Network modulation enables 3D-printed citrate-based polymer scaffolds with broadly tunable mechanical performance for regenerative engineering

Abstract

Biomaterials with tunable mechanical properties and tissue-mimetic structural features are critical for diverse biomedical applications. Photopolymerizable citrate-based polymers, such as methacrylate polydiolcitrate (mPDC), enable high-resolution fabrication of biodegradable scaffolds via light-based 3D printing for regenerative engineering.

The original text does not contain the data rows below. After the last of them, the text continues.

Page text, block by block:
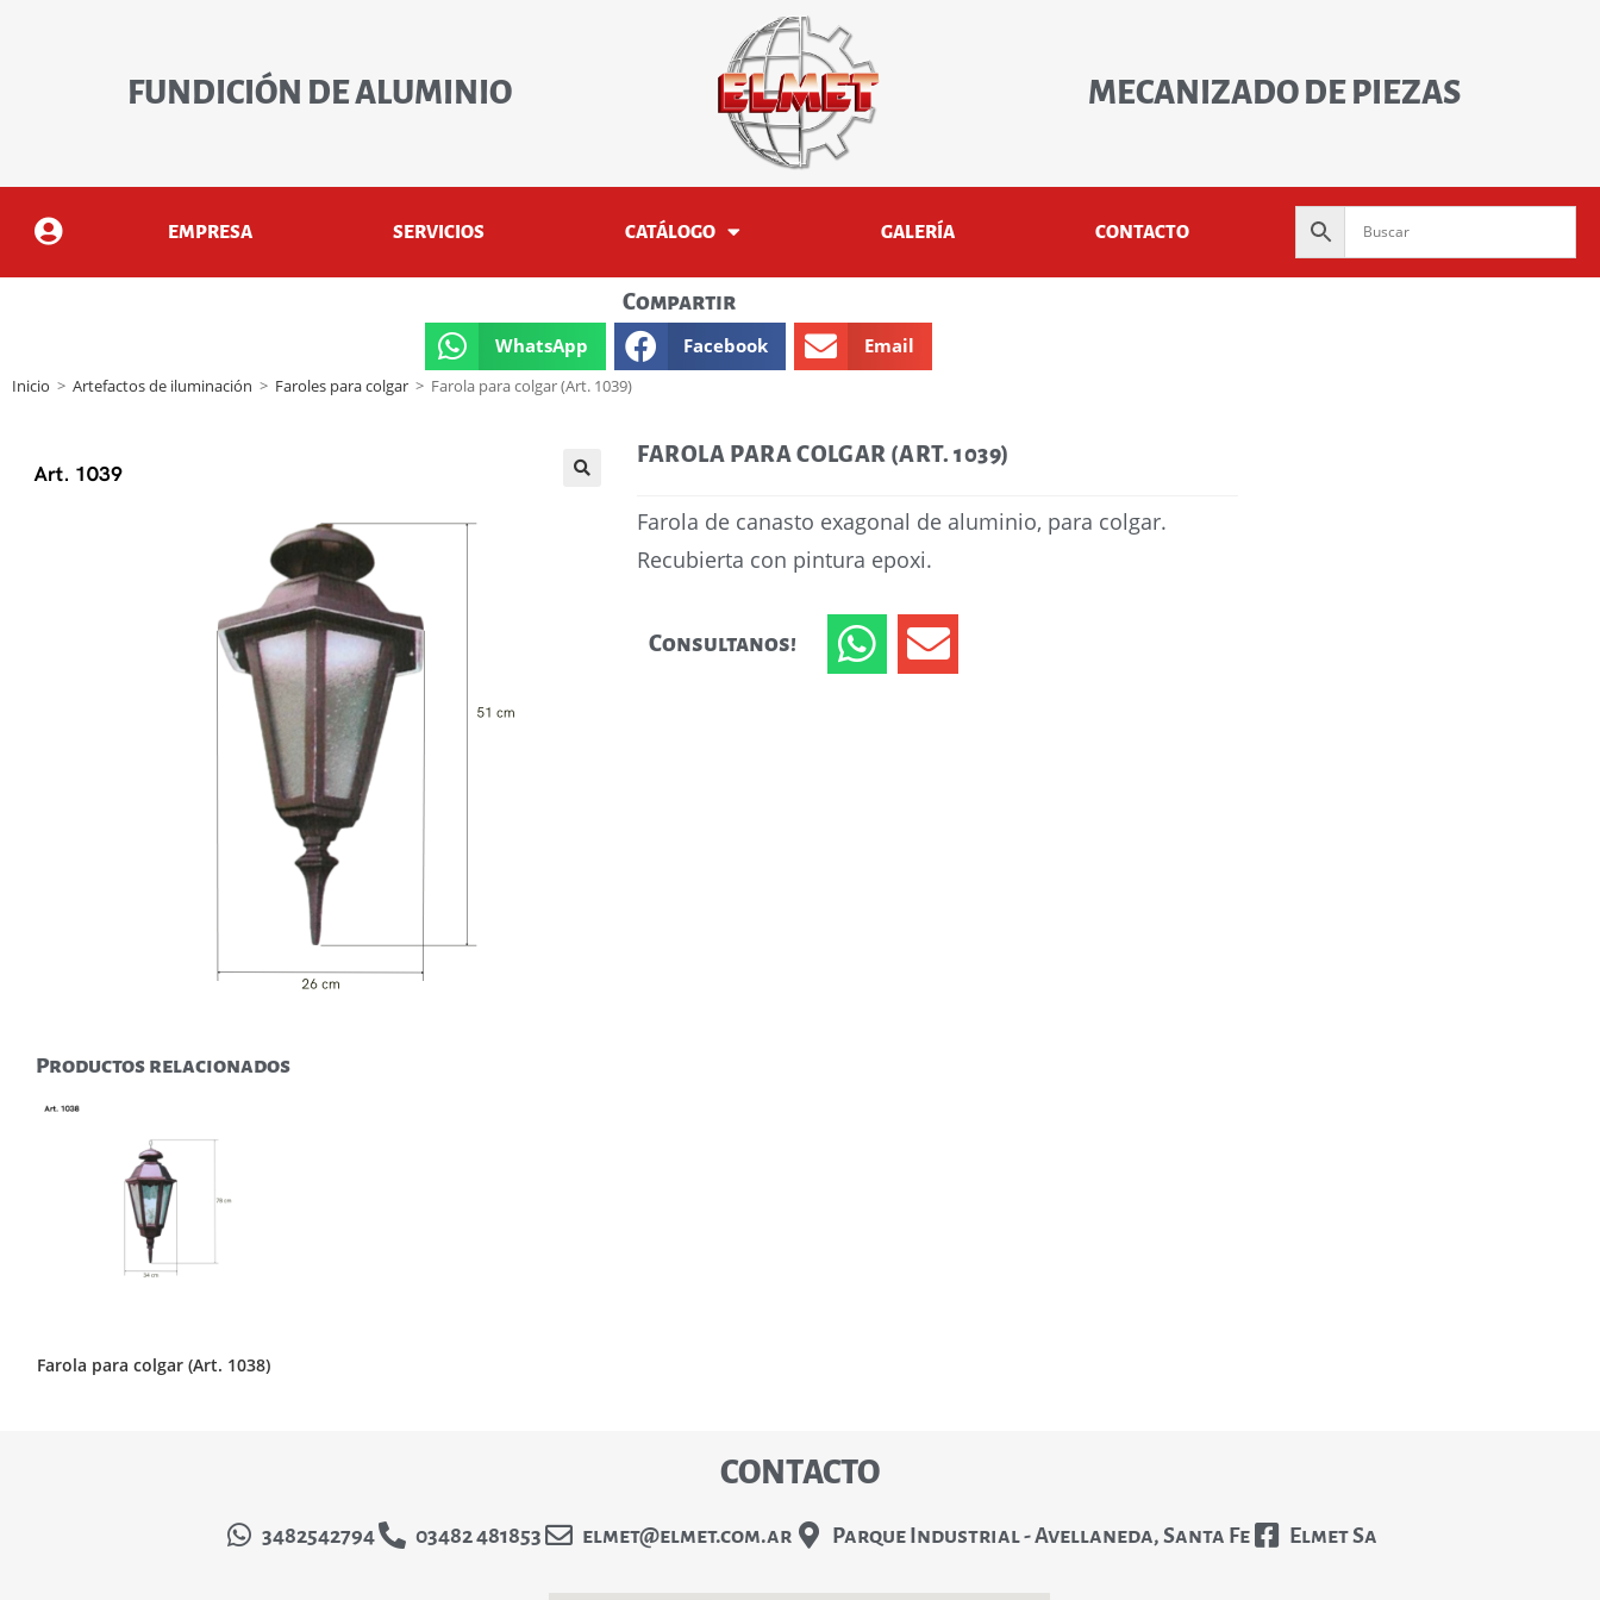
FUNDICIÓN DE ALUMINIO MECANIZADO DE PIEZAS
EMPRESA SERVICIOS CATÁLOGO GALERÍA CONTACTO
Compartir
WhatsApp Facebook Email
Inicio > Artefactos de iluminación > Faroles para colgar > Farola para colgar (Art. 1039)
FAROLA PARA COLGAR (ART. 1039)
Farola de canasto exagonal de aluminio, para colgar.
Recubierta con pintura epoxi.
Consultanos!
Productos relacionados
Farola para colgar (Art. 1038)
CONTACTO
3482542794 03482 481853 elmet@elmet.com.ar Parque Industrial - Avellaneda, Santa Fe Elmet Sa

However, their broader utility is limited by intrinsic brittleness and restricted mechanical tunability, associated with highly crosslinked heterogeneous polymer networks. To overcome these limitations, we report facile network-engineering strategies that modulate crosslinking density and network topology through incorporation of acrylate-based reactive diluents and/or a thiol-based chain transfer agent, 3,6-dioxa-1,8-octanedithiol (DOD). This approach yields substantially improved and broadly tunable mechanical properties with Young's modulus spanning 6.9–133.5 MPa, ultimate tensile strength ranging from 1.8 MPa to 18.3 MPa, and strain at break varying from 14.2% to 60.6%. Notably, incorporation of isobornyl acrylate (IBOA) alone increased stiffness and toughness, resulting in a 3.6-fold increase in Young's modulus (50.1 vs. 14.0 MPa) and a 2.8-fold increase in strain at break (39.4% vs. 14.2%). Furthermore, the combined use of IBOA and DOD enabled a 4-fold increase in ductility (up to 60.6% strain at break) while maintaining comparable stiffness. All mPDC composite formulations retained good printability, exhibited tunable biodegradability, and supported cell viability. Importantly, these materials enabled application-specific performance in 3D-printed scaffolds: meniscus scaffolds supported human chondrocyte growth and fibrochondrogenic matrix deposition, while vascular stents supported endothelial monolayer formation. Collectively, this work establishes a versatile photopolymerizable citrate-based biomaterial platform that overcomes brittleness and enables broad mechanical tunability, providing a robust foundation for customized biomedical applications ranging from load-bearing to soft tissue engineering.